Lab 3: A little data representation

This lab will take place in two parts. First, we’ll look at character encodings, and then move on to exploring how integers are stored.

There will likely be parts of this lab that you don’t understand right away. Keep reading, keep experimenting, collect your questions, and ask them! Gradually, things will start to make more sense.

Part 1: Character encodings

Do the following. Remember to collect questions, play around, and take notes. After about 20 minutes, we’ll discuss.

  • Connect to mantis in VS Code.

  • Create a new text file named something.txt. Type two or three short lines of ASCII text (e.g., just a few English words) and save your file.

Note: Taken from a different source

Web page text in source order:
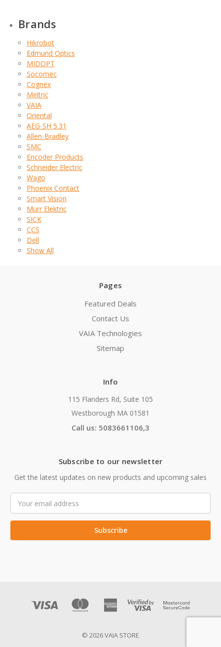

  • In the VS Code terminal, make sure you are cd’d into the directory containing something.txt and run this command:

    hexdump -C something.txt
    
  • Do the hex values you see in your file correspond to the characters you entered? Do the characters come in the order you expect? Do you see any newline characters? (You may find it helpful to open an ASCII chart in a browser tab or view the chart in a terminal by running man ascii.)

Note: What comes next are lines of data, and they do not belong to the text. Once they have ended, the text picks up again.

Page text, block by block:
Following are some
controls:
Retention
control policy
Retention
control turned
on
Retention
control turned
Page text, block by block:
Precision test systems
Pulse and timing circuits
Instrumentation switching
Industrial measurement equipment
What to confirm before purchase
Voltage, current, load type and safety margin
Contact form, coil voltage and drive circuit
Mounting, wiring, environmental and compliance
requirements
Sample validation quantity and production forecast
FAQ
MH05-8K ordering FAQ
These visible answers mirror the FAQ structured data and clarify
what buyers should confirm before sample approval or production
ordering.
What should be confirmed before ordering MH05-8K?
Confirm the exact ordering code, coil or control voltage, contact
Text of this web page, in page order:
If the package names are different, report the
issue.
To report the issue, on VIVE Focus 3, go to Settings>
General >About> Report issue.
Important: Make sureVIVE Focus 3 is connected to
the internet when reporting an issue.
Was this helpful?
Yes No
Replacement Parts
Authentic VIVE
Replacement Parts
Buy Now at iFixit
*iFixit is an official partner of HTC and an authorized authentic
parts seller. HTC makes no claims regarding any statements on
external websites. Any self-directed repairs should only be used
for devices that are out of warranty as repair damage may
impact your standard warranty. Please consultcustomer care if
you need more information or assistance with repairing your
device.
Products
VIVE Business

  • Copy the word “résumé” and the Greek letters “αβγδ” from this page into something.txt. Note that é and the Greek letters are not ASCII characters. Save and run hexdump -C something.txt again. Which bytes correspond to é, α, β, γ, and δ?

Now, let’s explore some alternate encodings.

  • On the bottom-right status bar of VS Code, click on UTF-8, select Save with encoding, and then select UTF-16 LE.

  • Run hexdump again. What changed? Which bytes correspond to which characters?

  • Again at the bottom right of VS Code, click on UTF-16 LE, select Save with encoding, and then select UTF-16 BE.

  • Run hexdump again. What changed? Which byes correspond to which characters? How is this different from UTF-8? What about UTF-16 LE?

  • You are hopefully starting to make some sense of the difference between Unicode codepoints and the character encodings using different encoding formats, like UTF-8, UTF-16 LE, and UTF-16 BE. If these are at all fuzzy, do a little internet exploration (after class) to figure out the differences between them.

Part 2: Integers

For this part, you’ll again work through a set of instructions, and answer some questions by writing C code.

a) Representing integers

  • Grab a copy of integer_rep.c and save it in your mantis working directory.

  • Read it, predict what it will do, and run it:

    gcc -Wall -Werror -o integer_rep integer_rep.c
    ./integer_rep > output.txt
    
  • Display output.txt’s file contents using hexdump. How does what the C program did correspond to what you see in the output file?

  • As an aside, what did the > symbol do in the command above?

  • In integer_rep.c, change j = 25 to j = -25, save, recompile, rerun, and check the output again with hexdump. What changed? Why did it change exactly like that?

b) A handy tool

If you want to know the exact bits contained in an int, do this:

int j = 314;
printf("0x%08X\n", j);

It gets slightly weirder for long (note the l before the X):

long k = 314159;
printf("0x%016lX\n", k);

It gets even weirder for char, as we’ll explore shortly.

c) Some questions

Take some time to try using the sizeof C function (which isn’t actually a function, but it behaves enough like one that we’ll pretend it is) to answer the following questions.

  • How many bytes are in an int?

  • How many bytes are in a long?

  • How many bytes are in a char?

  • How many bytes are in an unsigned int?

  • How many bytes are in an unsigned long?

  • How many bytes are in an unsigned char?

  • If you do this:

    int j = -1;
    unsigned k = -1;
    

what bits are in j? What about k?

  • What is going on here?!?

    char c1 = 0x41;
    printf("c1 as char: %c\n", c1);
    printf("c1 as decimal int: %d\n", c1);
    printf("c1 as hexadecimal int: %X\n", c1);
    
    char c2 = 0xCE;
    printf("c2 as char: %c\n", c2);
    printf("c2 as decimal int: %d\n", c2);
    printf("c2 as hexadecimal int: %X\n", c2);
    
  • What about this one?!?

    int s = -1;
    int t = (s >> 4);
    printf("s (-1): 0x%08X\n", s);
    printf("s >> 4: 0x%08X\n", t);
    
  • Do the same thing as before, but with s and t declared as unsigned. Before you run it, make a prediction as to whether it will be different or the same. Was your prediction correct?